Les autres étaient verts de jalousie, eux qui peinent à
me limer durant plus de quelques minutes. Ca doit bien faire un
quart d'heure qu'il profite de la bouche distendue de la secrétaire
et il n'a toujours pas lâché son foutre. Et dire qu'en
plus de ça, il peut remettre le couvert plus de trois ou
quatre fois d'affilée ! Un bel étalon en vérité.
Philippe me trique toujours aussi délicatement. La taille
de sa queue dans ma grotte ne facilite pas les grandes envolées.
Il est serré par l'anneau de chairs qui l'accueille. Je ne
suis pourtant pas particulièrement étroite. Du moins,
mon trou est devenu beaucoup plus accueillant depuis qu'il subit
quotidiennement les exercices que lui imposent les ouvriers pervers.
On s'habitue à tout. D'ailleurs, je ne suis pas certaine
que Philippe se plaigne d'être trop serré dans mon
conduit vaginal. Bien au contraire, il a l'air d'apprécier
l'étroitesse de la porte, tout comme il a adoré me
limer le cul l'autre jour. Je sens son gland gonflé qui bute
au fond de ma chatte, de plus en plus rapidement, à mesure
que l'espace se conforme aux dimensions de sa queue.
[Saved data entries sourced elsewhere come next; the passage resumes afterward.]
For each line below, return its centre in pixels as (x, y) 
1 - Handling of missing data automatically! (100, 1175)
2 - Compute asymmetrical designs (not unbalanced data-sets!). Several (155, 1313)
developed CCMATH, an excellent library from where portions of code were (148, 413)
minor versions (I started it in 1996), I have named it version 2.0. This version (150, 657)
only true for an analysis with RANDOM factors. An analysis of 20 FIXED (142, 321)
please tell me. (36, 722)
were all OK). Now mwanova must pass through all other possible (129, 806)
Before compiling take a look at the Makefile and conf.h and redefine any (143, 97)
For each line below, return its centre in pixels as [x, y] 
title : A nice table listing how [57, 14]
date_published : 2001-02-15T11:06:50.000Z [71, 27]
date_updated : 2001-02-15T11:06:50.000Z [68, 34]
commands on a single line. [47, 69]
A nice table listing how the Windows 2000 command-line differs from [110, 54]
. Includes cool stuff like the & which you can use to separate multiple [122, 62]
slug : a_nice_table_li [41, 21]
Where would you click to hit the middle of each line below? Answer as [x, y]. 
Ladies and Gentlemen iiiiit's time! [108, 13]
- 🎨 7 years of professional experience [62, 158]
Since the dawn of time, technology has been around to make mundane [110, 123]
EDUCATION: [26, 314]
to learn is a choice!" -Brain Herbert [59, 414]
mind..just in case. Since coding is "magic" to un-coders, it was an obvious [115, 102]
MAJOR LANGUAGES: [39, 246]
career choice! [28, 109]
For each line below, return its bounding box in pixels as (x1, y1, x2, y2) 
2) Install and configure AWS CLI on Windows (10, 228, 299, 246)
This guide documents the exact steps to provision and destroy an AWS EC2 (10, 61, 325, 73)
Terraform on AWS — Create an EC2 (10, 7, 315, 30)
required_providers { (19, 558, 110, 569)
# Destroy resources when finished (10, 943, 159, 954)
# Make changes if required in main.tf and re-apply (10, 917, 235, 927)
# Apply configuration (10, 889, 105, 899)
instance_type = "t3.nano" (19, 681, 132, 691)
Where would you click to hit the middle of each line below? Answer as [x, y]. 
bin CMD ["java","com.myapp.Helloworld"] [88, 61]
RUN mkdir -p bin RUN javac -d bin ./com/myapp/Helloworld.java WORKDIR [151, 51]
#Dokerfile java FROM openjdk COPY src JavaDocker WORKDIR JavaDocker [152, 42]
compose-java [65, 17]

Carlos vient de sortir d'Olivia. C'est le signe que sa jouissance
approche. Il n'a pas oublié qu'il doit me réserver
les longues giclées de foutre que sa queue va expulser tout
à l'heure. Des ouvriers comme ces trois là, on n'en
fait plus. Dévoués à leur patronne et toujours
prêts à rendre service. Je suis gâtée.
La longue queue du Portugais vient cogner contre mes lèvres,
qui s'ouvrent avec empressement pour accueillir le membre, luisant
de la bave d'Olivia. C'est à mon tour d'être embrochée,
par-devant et par-derrière. Une bite courte et épaisse
dans la vulve, une tige longue et fine dans la bouche, je suis comblée
par mes amants.
A ma gauche, Olivia peut enfin laisser libre cours à son
plaisir. L'atelier résonne maintenant de ses cris. A chaque
fois que le ventre de Manuel vient buter sur son cul elle lâche
des mots trop longtemps retenus :
- Oh oui, salaud ! Tu me tringles bien. Bourre, bourre encore,
remplis-moi le trou ! Je suis un garage à bites. Viens, viens
! Pine-moi à fond, je suis ton trou, rien qu'à toi.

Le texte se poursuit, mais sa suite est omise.